**WHAT THE TASK REQUIRES**
Draw out every line with the word "site" from the listing below.

**RECORDS FOR THIS TASK**
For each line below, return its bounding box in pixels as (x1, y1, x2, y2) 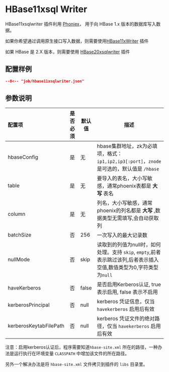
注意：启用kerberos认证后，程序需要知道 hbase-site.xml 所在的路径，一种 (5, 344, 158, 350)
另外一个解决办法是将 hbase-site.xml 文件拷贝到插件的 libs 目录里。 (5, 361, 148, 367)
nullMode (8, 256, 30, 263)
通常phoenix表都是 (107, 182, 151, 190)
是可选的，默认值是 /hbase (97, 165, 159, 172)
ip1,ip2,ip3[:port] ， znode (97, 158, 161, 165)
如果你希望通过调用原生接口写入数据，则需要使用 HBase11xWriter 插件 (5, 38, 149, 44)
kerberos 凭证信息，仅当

**TASK SOLUTION**
注意：启用kerberos认证后，程序需要知道 hbase-site.xml 所在的路径，一种 (5, 344, 158, 350)
另外一个解决办法是将 hbase-site.xml 文件拷贝到插件的 libs 目录里。 (5, 361, 148, 367)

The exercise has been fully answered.